O caso e o julgamento

Sebastião Camargo Filho, de 65 anos, foi morto com um tiro na cabeça durante uma desocupação na Fazenda Boa Sorte, localizada em Marilena, no Noroeste do Paraná. O local, considerado improdutivo pelo Instituto Nacional de Colonização e Reforma Agrária (Incra), estava em processo de desapropriação para reforma agrária.

O caso se arrastou por quase três décadas, com Prochet sendo condenado em três julgamentos anteriores, realizados em 2013, 2016 e 2021. Todas as condenações foram anuladas após recursos da defesa. Neste novo julgamento, os jurados decidiram que Prochet não foi o autor do disparo fatal.

Nova testemunha e reações

Durante o julgamento, a defesa apresentou uma nova testemunha, Jair Firmino, conhecido como "Borracha", que assumiu a autoria do crime, alegando que o disparo foi acidental. A mudança de narrativa trouxe à tona novas controvérsias e aumentou a indignação de familiares da vítima.

Messias Camargo, filho de Sebastião, expressou sua dor e indignação com a decisão do júri. Ele afirmou: “Eles falam tanto em família, mas e a minha família? Meu pai foi morto e não pôde ver os filhos crescerem nem conhecer os netos.” Essa declaração evidencia o impacto emocional e a luta por justiça que a família enfrenta há quase 30 anos.

Implicações e próximos passos

A absolvição de Prochet reabre feridas em uma luta histórica por justiça em conflitos agrários no Brasil. Movimentos sociais, como o Movimento dos Trabalhadores Rurais Sem Terra (MST), criticaram a decisão, ressaltando a dificuldade de responsabilização em casos de violência no campo.

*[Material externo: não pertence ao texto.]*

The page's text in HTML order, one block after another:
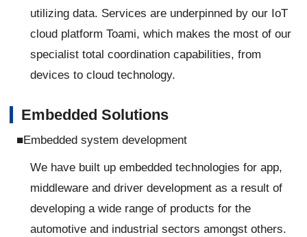
utilizing data. Services are underpinned by our IoT
cloud platform Toami, which makes the most of our
specialist total coordination capabilities, from
devices to cloud technology.
Embedded Solutions
■Embedded system development
We have built up embedded technologies for app,
middleware and driver development as a result of
developing a wide range of products for the
automotive and industrial sectors amongst others.
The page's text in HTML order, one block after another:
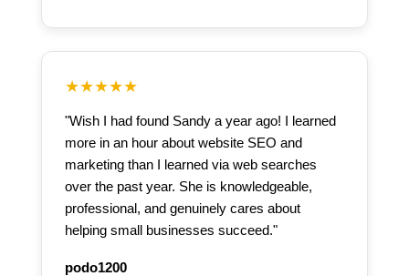
★★★★★
"Wish I had found Sandy a year ago! I learned
more in an hour about website SEO and
marketing than I learned via web searches
over the past year. She is knowledgeable,
professional, and genuinely cares about
helping small businesses succeed."
podo1200
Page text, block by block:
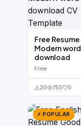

A organização Terra de Direitos, que atuou como assistente de acusação no processo, planeja buscar medidas em instâncias internacionais para discutir o caso. O Ministério Público do Paraná também está avaliando a possibilidade de recorrer da decisão, que deixou muitos questionando a eficácia da justiça em casos de conflitos agrários.

Situação atual

Apesar da absolvição, a área onde ocorreu o crime foi transformada em assentamentos rurais. Atualmente, os assentamentos Santo Ângelo e Sebastião Camargo abrigam centenas de famílias que produzem alimentos na região. A luta por justiça e a busca por responsabilização permanecem como questões centrais em um contexto de violência no campo, que continua a ser um desafio no Brasil.

A decisão do júri, além de ser um marco na longa batalha judicial, também levanta questões sobre a efetividade das políticas de reforma agrária e a proteção dos direitos dos trabalhadores sem-terra no país. A história de Sebastião Camargo Filho se torna um símbolo da luta por justiça e dignidade no campo brasileiro.

Perguntas Frequentes

Por que o empresário Marcos Menezes Prochet foi absolvido após 28 anos?

Marcos Menezes Prochet foi absolvido pelo Tribunal do Júri de Curitiba devido à apresentação de uma nova testemunha que assumiu a autoria do disparo fatal, alegando que foi acidental. Essa mudança na narrativa levou os jurados a decidirem que Prochet não foi o autor do crime.

Qual foi a reação da família da vítima após a absolvição?

A família de Sebastião Camargo Filho expressou dor e indignação com a decisão do júri. Messias Camargo, filho da vítima, destacou a perda emocional e a luta por justiça que a família enfrenta há quase 30 anos.

Quais foram as implicações da decisão do júri?

A absolvição de Prochet reabriu feridas em uma luta histórica por justiça em conflitos agrários no Brasil, gerando críticas de movimentos sociais como o MST. A decisão também levantou questões sobre a responsabilização em casos de violência no campo.

O que a organização Terra de Direitos planeja fazer após a absolvição?

A organização Terra de Direitos, que atuou como assistente de acusação, planeja buscar medidas em instâncias internacionais para discutir o caso e a falta de justiça em conflitos agrários.

O Ministério Público do Paraná vai recorrer da decisão?

Sim, o Ministério Público do Paraná está avaliando a possibilidade de recorrer da decisão do júri, que deixou muitos questionando a eficácia da justiça em casos de violência no campo.